Book your next massage when you’re done reading this.

The cure
There are several ways to prevent a build up of muscle rigidity caused by stress. Our favorite, of course, is regular massage, but even that isn’t a complete solution. In any case, not everyone can afford regular massage (though it might not be as out-of-reach as you might think).

Mindfulness is key. Do things that will strengthen your mind-body connection. You can start with something as simple as turning off all distractions during your meals. The point is to help yourself become more aware of your body and what messages it’s sending you, to tune in enough so that you can detect persistent tension and small pain signals coming from your muscles and connective tissues.

Exercise, however moderate, can dramatically reduce muscle rigidity and tension. Yes, exercise can be stressful on your body. It’s supposed to be! Inflicting moderate stress on your joints, muscles, and heart in this way helps your body be more agile in coping with the every-day stressors and hassles that come your way. Remember, though, to consciously and deliberately relax your muscles after tensing them in that systematic way. Stretching is a great way to do this, but there are other methods you can do any time.

Progressive relaxation
Progressive relaxation is a guided meditation practice that helps you turn your attention to each muscle group in turn, breathing deeply. Your guide talks you through putting each muscle group through a slight tension and then relaxation, literally from head to toe. Many of these exercises can be found for free on YouTube. There are several excellent recordings done by psychiatrists and other professionals available for sale at a very reasonable price. It usually only takes 10 to 30 minutes, and is well worth the effort. It’s almost as good as getting a massage, and can even be a great way to help you sleep better.

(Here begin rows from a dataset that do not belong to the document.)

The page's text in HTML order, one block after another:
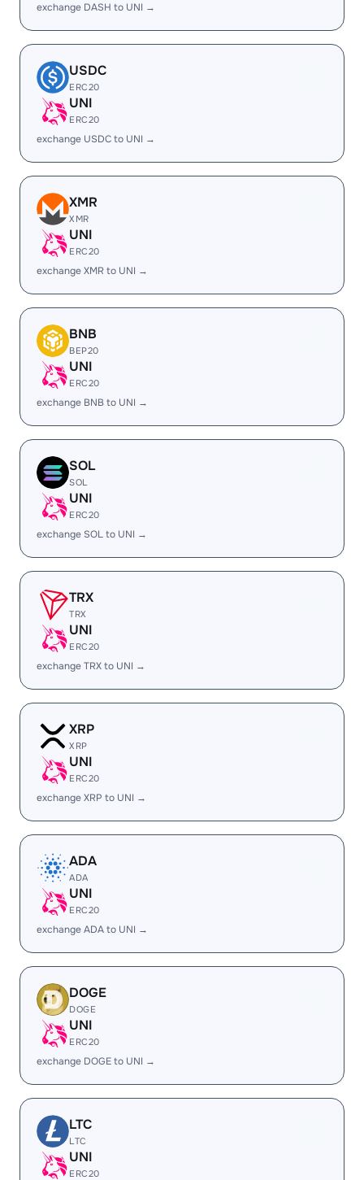
exchange DASH to UNI →
USDC
ERC20
UNI
ERC20
exchange USDC to UNI →
XMR
XMR
UNI
ERC20
exchange XMR to UNI →
BNB
BEP20
UNI
ERC20
exchange BNB to UNI →
SOL
SOL
UNI
ERC20
exchange SOL to UNI →
TRX
TRX
UNI
ERC20
exchange TRX to UNI →
XRP
XRP
UNI
ERC20
exchange XRP to UNI →
ADA
ADA
UNI
ERC20
exchange ADA to UNI →
DOGE
DOGE
UNI
ERC20
exchange DOGE to UNI →
LTC
LTC
UNI
ERC20

Massage, exercise, and progressive relaxation are the primary ways to cope with stress-induced muscle rigidity, but more important than these is to try to manage the amount of stress in your life. This might entail some dramatic lifestyle changes as you try to slow your pace and live your more deliberately and with a stronger mind-body connection. If you’ve recently experienced a series of dramatic or traumatic life events, the psychological component may also need to be addressed with the help of mental health professionals.

But why bother? You feel fine, right? Do you, though? Check in with your body regularly. What does it need? What do you feel from day to day? Nobody lives in bliss all the time, but you’re not supposed to be totally miserable all the time, either. Emotional pain, like physical pain, is sending you signals to make a change in order to help you survive. Listen to that, and take to heart some of the suggestions above.

As with everything on this blog, none of this information should be construed as medical advice or care. The employees of The Good Life Massage, including the writers and editor of this blog, are not medical doctors. Consult with your physician before making any changes to improve your health.

Note: stress is not the only cause of muscle rigidity. It can be a symptom of a number of diseases including Parkinson’s, tetanus, multiple sclerosis, and many more. This post refers only to muscle rigidity caused by stress. You may need to consult your doctor for chronic pain or stress that won’t go away through some of the means described in this post.